DBRM (from precompile) → BIND PACKAGE → Package (stored in DB2)
                          or BIND PLAN

Key BIND options that affect performance:

Option Values Effect
ISOLATION UR, CS, RS, RR Default isolation level for all SQL
CURRENTDATA YES, NO Whether to refetch data for currency
DEGREE 1, ANY Parallel processing for queries
REOPT NONE, ALWAYS, ONCE When to re-optimize dynamic SQL
VALIDATE BIND, RUN When to validate table/column existence
//BIND     EXEC PGM=IKJEFT01
//SYSTSPRT DD  SYSOUT=*
//SYSTSIN  DD  *
  DSN SYSTEM(DB2P)
  BIND PACKAGE(GLBANKPK) -
       MEMBER(RPTBUILD) -
       ISOLATION(CS) -
       VALIDATE(BIND) -
       REOPT(ALWAYS) -
       ACTION(REPLACE)
  END
/*

For programs with dynamic SQL, REOPT(ALWAYS) tells DB2 to regenerate the access plan at each PREPARE, using current parameter values and table statistics. This produces better plans for skewed data distributions but adds optimizer overhead. For programs where the data distribution is uniform, REOPT(NONE) is more efficient.

COMMIT Frequency in Batch Programs

Long-running batch programs must issue periodic COMMITs to release locks and allow restart in case of failure:

       01  WS-COMMIT-FREQ          PIC S9(9) COMP VALUE 500.
       01  WS-ROWS-PROCESSED       PIC S9(9) COMP VALUE 0.
       01  WS-LAST-KEY-COMMITTED   PIC X(10).

       PROCEDURE DIVISION.
      *    ... cursor processing loop ...

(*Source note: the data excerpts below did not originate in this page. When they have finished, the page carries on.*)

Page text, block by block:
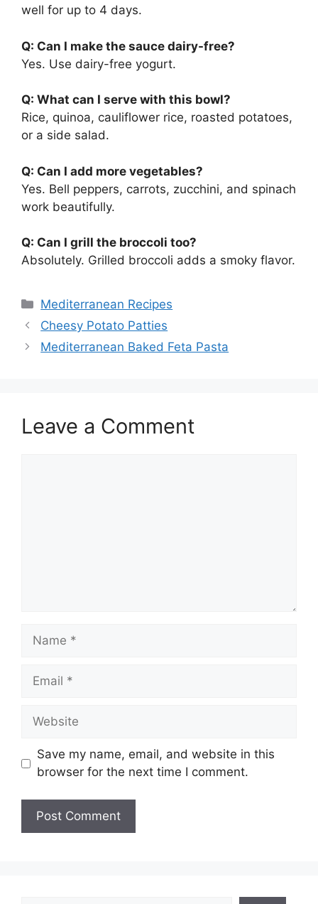
well for up to 4 days.
Q: Can I make the sauce dairy-free?
Yes. Use dairy-free yogurt.
Q: What can I serve with this bowl?
Rice, quinoa, cauliflower rice, roasted potatoes,
or a side salad.
Q: Can I add more vegetables?
Yes. Bell peppers, carrots, zucchini, and spinach
work beautifully.
Q: Can I grill the broccoli too?
Absolutely. Grilled broccoli adds a smoky flavor.
Categories
Mediterranean Recipes
Cheesy Potato Patties
Mediterranean Baked Feta Pasta
Leave a Comment
Name
Email
Website
Save my name, email, and website in this
browser for the next time I comment.
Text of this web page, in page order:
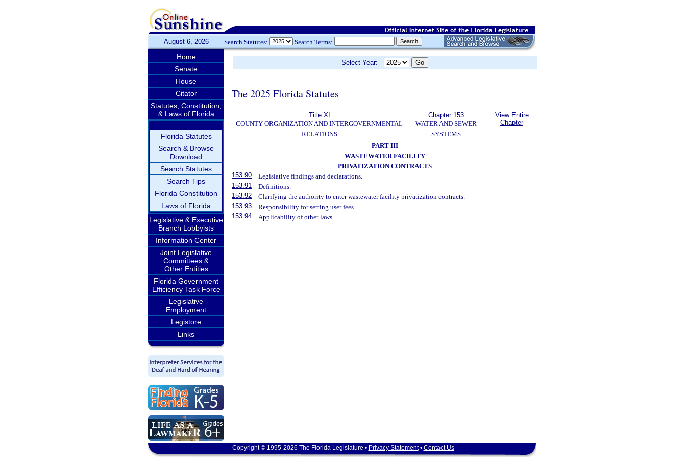
August 6, 2026 Search Statutes: Search Terms:
Home
Senate
House
Citator
Statutes, Constitution,
& Laws of Florida
Florida Statutes
Search & Browse
Download
Search Statutes
Search Tips
Florida Constitution
Laws of Florida
Legislative & Executive
Branch Lobbyists
Information Center
Joint Legislative
Committees &
Other Entities
Florida Government
Efficiency Task Force
Legislative
Employment
Legistore
Links
Select Year:
The 2025 Florida Statutes
Title XI
COUNTY ORGANIZATION AND INTERGOVERNMENTAL
RELATIONS
Chapter 153
WATER AND SEWER
SYSTEMS
View Entire
Chapter
PART III
WASTEWATER FACILITY
PRIVATIZATION CONTRACTS
153.90
Legislative findings and declarations.
153.91
Definitions.
153.92
Clarifying the authority to enter wastewater facility privatization contracts.
153.93
Responsibility for setting user fees.
153.94
Applicability of other laws.
Copyright © 1995-2026 The Florida Legislature • Privacy Statement• Contact Us
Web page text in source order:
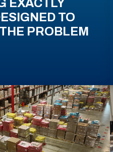
EXACTLY
TO
PROBLEM
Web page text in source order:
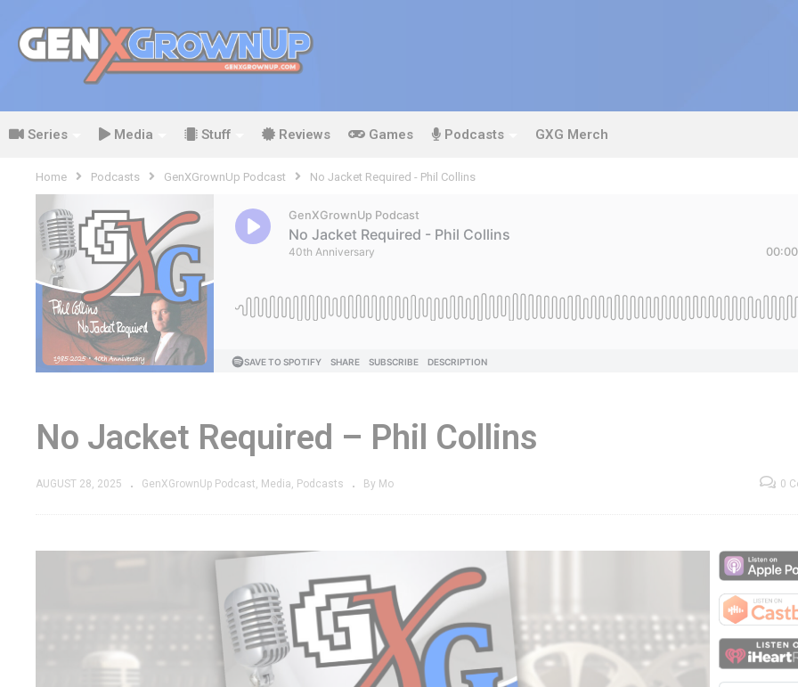
Series Media Stuff Reviews Games Podcasts GXG Merch
Home Podcasts GenXGrownUp Podcast No Jacket Required - Phil Collins
No Jacket Required – Phil Collins
AUGUST 28, 2025 GenXGrownUp Podcast Media Podcasts By Mo 0
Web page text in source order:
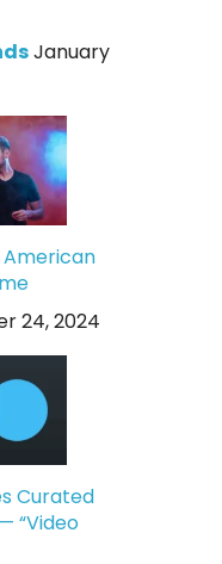
January
24, 2024
Curated
“Video
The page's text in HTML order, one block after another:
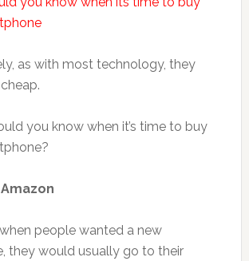
as with most technology, they
you know when it’s time to buy
people wanted a new
they would usually go to their
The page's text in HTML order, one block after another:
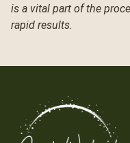
is a vital part of the
rapid results.
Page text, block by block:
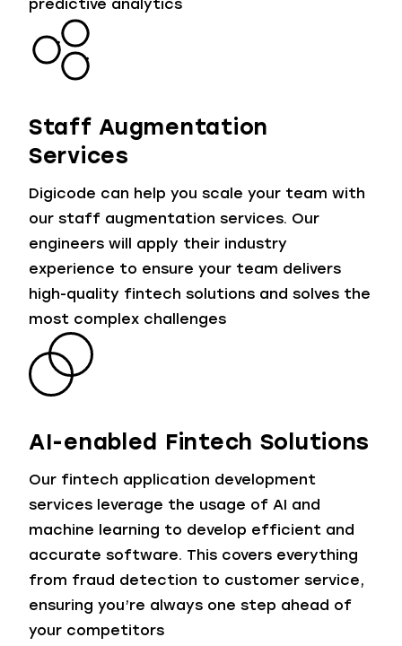
predictive analytics
AI-enabled Fintech Solutions
Our fintech application development
services leverage the usage of AI and
machine learning to develop efficient and
accurate software. This covers everything
from fraud detection to customer service,
ensuring you’re always one step ahead of
your competitors
Staff Augmentation
Services
Digicode can help you scale your team with
our staff augmentation services. Our
engineers will apply their industry
experience to ensure your team delivers
high-quality fintech solutions and solves the
most complex challenges
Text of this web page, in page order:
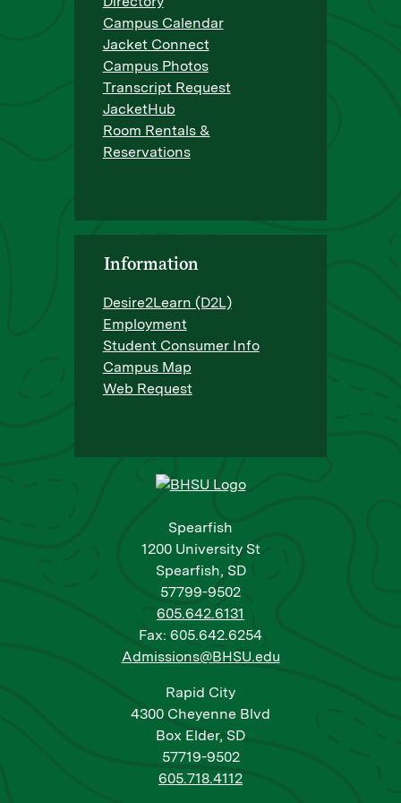
Spearfish
1200 University St
Spearfish, SD
57799-9502
605.642.6131
Fax: 605.642.6254
Admissions@BHSU.edu
Rapid City
4300 Cheyenne Blvd
Box Elder, SD
57719-9502
605.718.4112
Campus Calendar
Jacket Connect
Campus Photos
Transcript Request
JacketHub
Room Rentals &
Reservations
Information
Desire2Learn (D2L)
Employment
Student Consumer Info
Campus Map
Web Request
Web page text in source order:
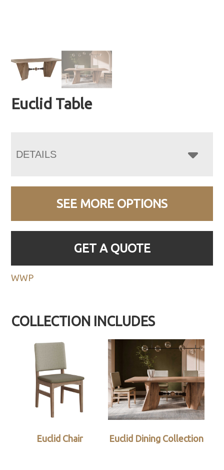
Euclid Table
DETAILS
SEE MORE OPTIONS
GET A QUOTE
WWP
COLLECTION INCLUDES
Euclid Chair Euclid Dining Collection
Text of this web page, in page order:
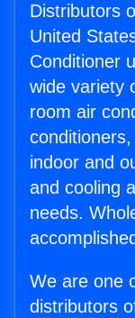
Distributors
United
Conditioner
wide variety
room air
indoor and
and cooling
needs.
We are one
distributors
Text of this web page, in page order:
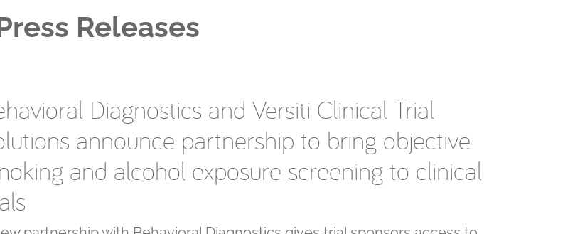
Releases
Diagnostics and Versiti Clinical Trial
announce partnership to bring objective
and alcohol exposure screening to clinical
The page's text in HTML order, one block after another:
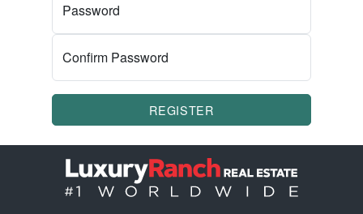
Password
Confirm Password
REGISTER
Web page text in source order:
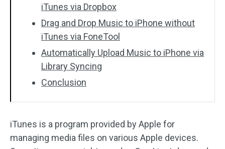
iTunes via Dropbox
Drag and Drop Music to iPhone without
iTunes via FoneTool
Automatically Upload Music to iPhone via
Library Syncing
Conclusion
iTunes is a program provided by Apple for
managing media files on various Apple devices.
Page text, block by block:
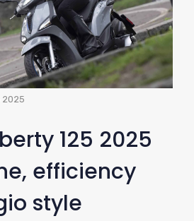
2025
125 2025
efficiency
style
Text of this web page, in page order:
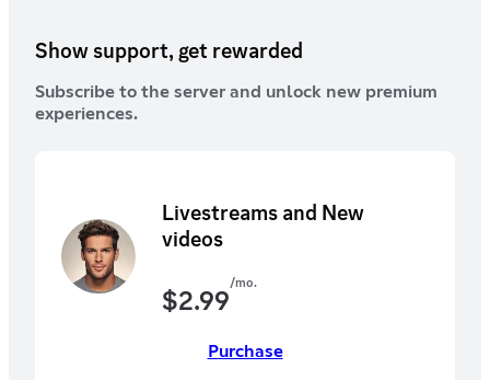
Show support, get rewarded
Subscribe to the server and unlock new premium
experiences.
Livestreams and New
videos
$2.99/mo.
Purchase
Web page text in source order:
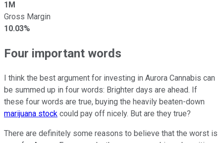
1M
Gross Margin
10.03%
Four important words
I think the best argument for investing in Aurora Cannabis can
be summed up in four words: Brighter days are ahead. If
these four words are true, buying the heavily beaten-down
marijuana stock could pay off nicely. But are they true?
There are definitely some reasons to believe that the worst is
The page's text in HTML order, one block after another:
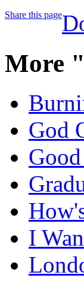
Share this page
More
God
I
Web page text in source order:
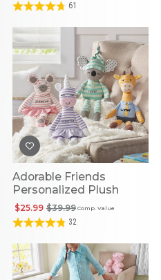
61
Adorable Friends
Personalized Plush
Comp. Value
$39.99
$25.99
32
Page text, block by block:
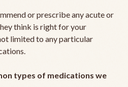
or prescribe any acute or
think is right for your
limited to any particular
types of medications we
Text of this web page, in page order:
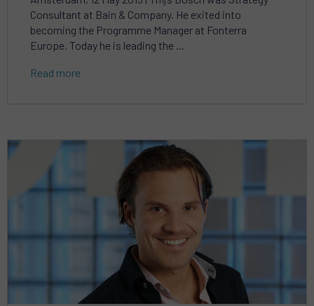
Consultant at Bain & Company. He exited into
becoming the Programme Manager at Fonterra
Europe. Today he is leading the ...
Read more
Read
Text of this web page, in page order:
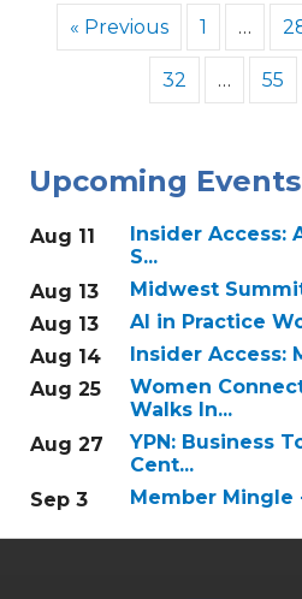
« Previous 1 …
32 … 55
Upcoming Events
Aug 11
Insider Access:
S...
Aug 13
Midwest
Aug 13
AI in Practice
Aug 14
Insider Access:
Aug 25
Women
Walks In...
Aug 27
YPN: Business
Cent...
Sep 3
Member Mingle
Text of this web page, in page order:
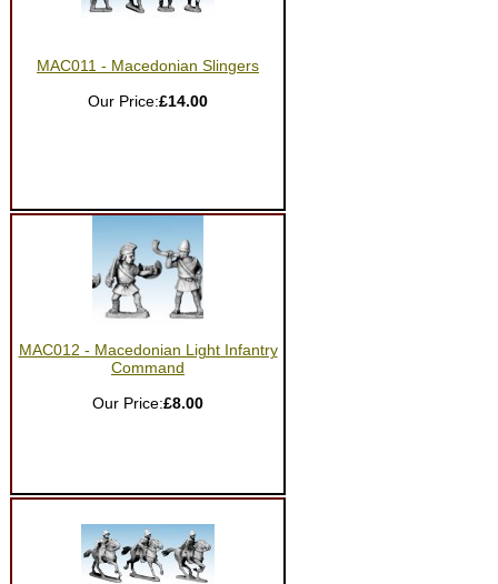
MAC011 - Macedonian Slingers
Our Price:£14.00
MAC012 - Macedonian Light Infantry
Command
Our Price:£8.00
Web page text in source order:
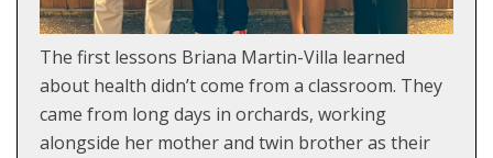
The first lessons Briana Martin-Villa learned
about health didn’t come from a classroom. They
came from long days in orchards, working
alongside her mother and twin brother as their
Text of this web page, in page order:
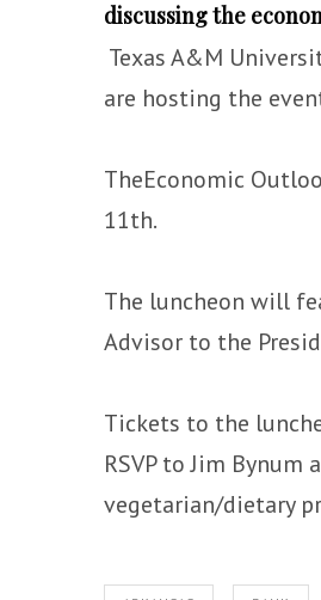
discussing the
Texas A&M
are hosting the
TheEconomic
11th.
The luncheon will
Advisor to the
Tickets to the
RSVP to Jim
vegetarian/dietary
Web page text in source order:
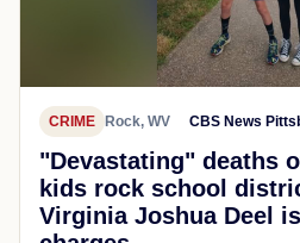
CRIME Rock, WV CBS News
"Devastating" deaths
kids rock school
Virginia Joshua Deel
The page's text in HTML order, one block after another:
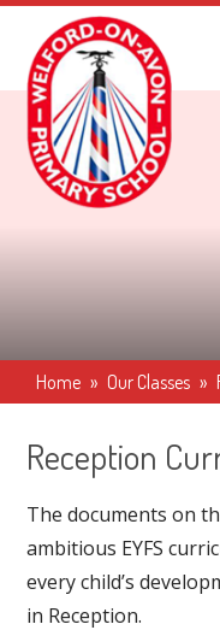
Skip to content ↓
Home » Our Classes »
Reception
The documents on
ambitious EYFS
every child’s
in Reception.
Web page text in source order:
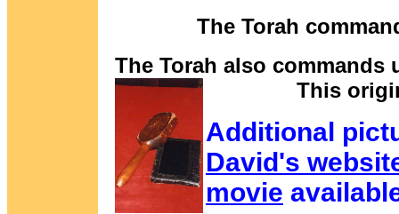
The Torah
The Torah also commands
This
Additional
David's
movie
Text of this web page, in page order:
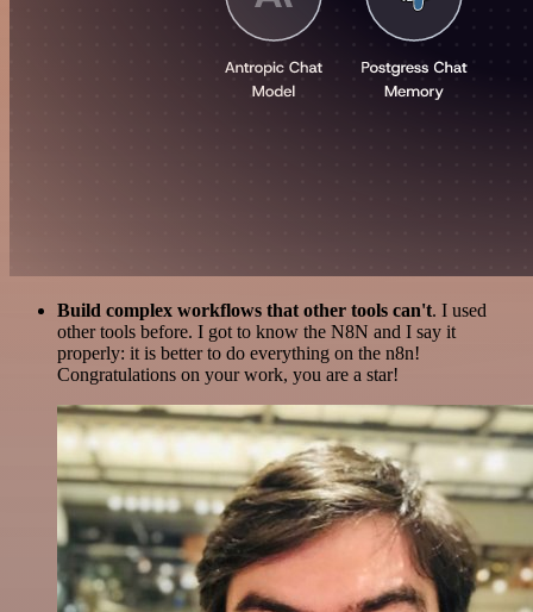
Build complex workflows that other tools can't. I used
other tools before. I got to know the N8N and I say it
properly: it is better to do everything on the n8n!
Congratulations on your work, you are a star!
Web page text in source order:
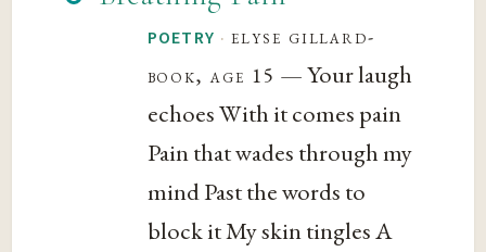
POETRY · elyse gillard-
book, age 15 — Your laugh
echoes With it comes pain
Pain that wades through my
mind Past the words to
block it My skin tingles A
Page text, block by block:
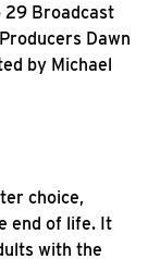
29 Broadcast
Dawn
by Michael
choice,
end of life. It
with the
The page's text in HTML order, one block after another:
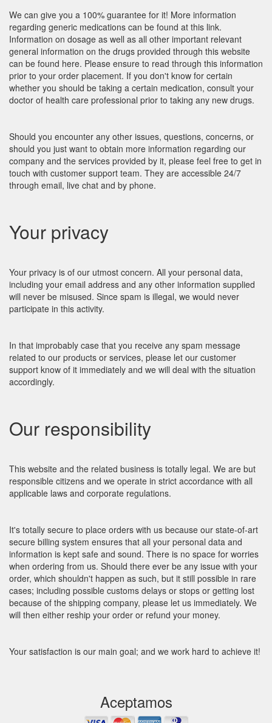
We can give you a 100% guarantee for it! More information
regarding generic medications can be found at this link.
Information on dosage as well as all other important relevant
general information on the drugs provided through this website
can be found here. Please ensure to read through this information
prior to your order placement. If you don't know for certain
whether you should be taking a certain medication, consult your
doctor of health care professional prior to taking any new drugs.
Should you encounter any other issues, questions, concerns, or
should you just want to obtain more information regarding our
company and the services provided by it, please feel free to get in
touch with customer support team. They are accessible 24/7
through email, live chat and by phone.
Your privacy
Your privacy is of our utmost concern. All your personal data,
including your email address and any other information supplied
will never be misused. Since spam is illegal, we would never
participate in this activity.
In that improbably case that you receive any spam message
related to our products or services, please let our customer
support know of it immediately and we will deal with the situation
accordingly.
Our responsibility
This website and the related business is totally legal. We are but
responsible citizens and we operate in strict accordance with all
applicable laws and corporate regulations.
It's totally secure to place orders with us because our state-of-art
secure billing system ensures that all your personal data and
information is kept safe and sound. There is no space for worries
when ordering from us. Should there ever be any issue with your
order, which shouldn't happen as such, but it still possible in rare
cases; including possible customs delays or stops or getting lost
because of the shipping company, please let us immediately. We
will then either reship your order or refund your money.
Your satisfaction is our main goal; and we work hard to achieve it!
Aceptamos
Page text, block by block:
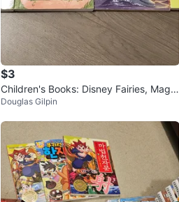
$3
Children's Books: Disney Fairies, Magic
Tree House, Ivy + Bean
Douglas Gilpin
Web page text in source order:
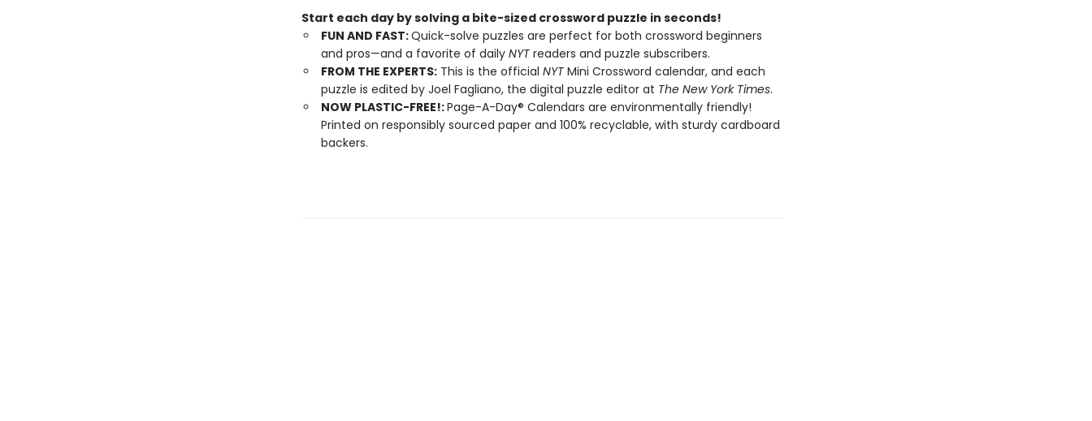
Start each day by solving a bite-sized crossword puzzle in seconds!
FUN AND FAST:Quick-solve puzzles are perfect for both crossword beginners
and pros—and a favorite of daily NYTreaders and puzzle subscribers.
FROM THE EXPERTS:This is the official NYT Mini Crossword calendar, and each
puzzle is edited by Joel Fagliano, the digital puzzle editor at The New York Times.
NOW PLASTIC-FREE!:Page-A-Day® Calendars are environmentally friendly!
Printed on responsibly sourced paper and 100% recyclable, with sturdy cardboard
backers.
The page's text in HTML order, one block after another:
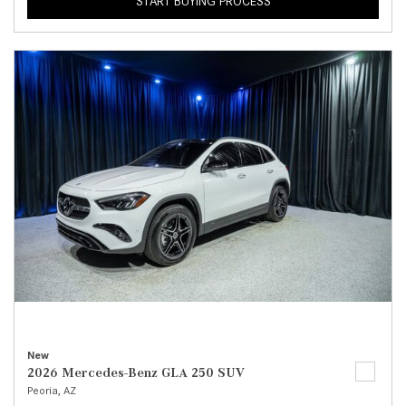
New
2026 Mercedes-Benz GLA 250 SUV
Peoria, AZ
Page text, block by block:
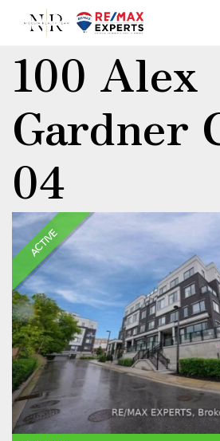
100 Alex
Gardner
04
ACTIVE
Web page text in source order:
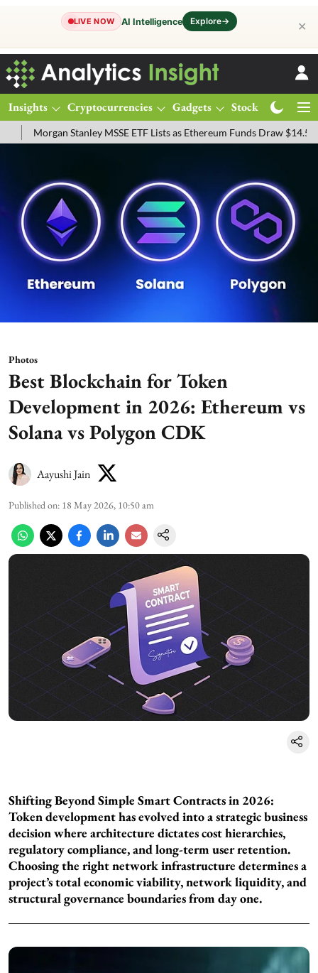
LIVE NOW AI Intelligence Explore→ ✕
Insights Cryptocurrencies Gadgets Stocks
MSSE ETF Lists as Ethereum Funds Draw $14.53M FTSE 100
Photos
Best Blockchain for Token
Development in 2026: Ethereum vs
Solana vs Polygon CDK
Aayushi Jain
Published on: 18 May 2026, 10:50 am
Shifting Beyond Simple Smart Contracts in 2026:
Token development has evolved into a strategic business
decision where architecture dictates cost hierarchies,
regulatory compliance, and long-term user retention.
Choosing the right network infrastructure determines a
project’s total economic viability, network liquidity, and
structural governance boundaries from day one.
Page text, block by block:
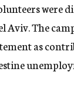
were
Aviv. The
as
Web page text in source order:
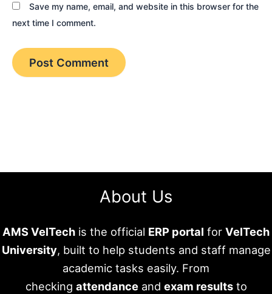
Save my name, email, and website in this browser for the
next time I comment.
About Us
AMS VelTech is the official ERP portal for VelTech
University, built to help students and staff manage
academic tasks easily. From
checking attendanceand exam resultsto

           ADD 1 TO WS-ROWS-PROCESSED

           IF FUNCTION MOD(WS-ROWS-PROCESSED, WS-COMMIT-FREQ) = 0
               MOVE WS-CURRENT-KEY TO WS-LAST-KEY-COMMITTED
               EXEC SQL COMMIT END-EXEC
               IF SQLCODE NOT = 0
                   DISPLAY 'COMMIT failed: ' SQLCODE
                   PERFORM 9000-DB2-ERROR-HANDLER
               END-IF
               DISPLAY 'Committed at row: '
                   WS-ROWS-PROCESSED
                   ' Key: ' WS-LAST-KEY-COMMITTED
           END-IF

⚠️ Critical Warning: After a COMMIT, all cursors declared WITHOUT the WITH HOLD option are closed. If your batch program commits within a cursor loop, declare the cursor WITH HOLD or be prepared to reposition after each COMMIT.

           EXEC SQL
               DECLARE BATCH-CURSOR CURSOR WITH HOLD FOR
                   SELECT CLAIM_NUMBER, CLAIM_AMOUNT
                   FROM CLAIM
                   WHERE CLAIM_STATUS = 'PENDING'
                   ORDER BY CLAIM_NUMBER
           END-EXEC

28.9 Concurrency: Isolation Levels and Locking

When multiple programs access the same data simultaneously, DB2 uses isolation levels to control what each program can see and how long locks are held.

DB2 Isolation Levels

Level Abbreviation Lock Duration Phantom Reads Non-Repeatable Reads Dirty Reads
Uncommitted Read UR No locks acquired Yes Yes Yes
Cursor Stability CS Lock released when cursor moves Yes Yes No
Read Stability RS Locks held on accessed rows until COMMIT Yes No No
Repeatable Read RR Locks held on all qualifying rows until COMMIT No No No
      *    Set isolation level at cursor level
           EXEC SQL
               DECLARE ONLINE-CURSOR CURSOR FOR
                   SELECT ACCT_NUMBER, ACCT_BALANCE
                   FROM ACCOUNT
                   WHERE BRANCH_CODE = :WS-BRANCH
                   WITH CS
           END-EXEC

      *    Or for read-only reporting with no locking
           EXEC SQL
               DECLARE REPORT-CURSOR CURSOR FOR
                   SELECT ACCT_NUMBER, ACCT_BALANCE
                   FROM ACCOUNT
                   WHERE BRANCH_CODE = :WS-BRANCH
                   WITH UR
           END-EXEC

Choosing the Right Isolation Level

The choice of isolation level has profound implications for both correctness and performance. Maria Chen uses this decision framework at GlobalBank:

Uncommitted Read (UR) — Use for read-only queries where approximate data is acceptable: balance inquiries (the user will verify before transacting), report generation, record counting, and dashboard displays. UR acquires no locks at all, meaning it never blocks and is never blocked. The trade-off: you might read data that another transaction has changed but not yet committed. If that transaction rolls back, you have seen "phantom" data that never really existed.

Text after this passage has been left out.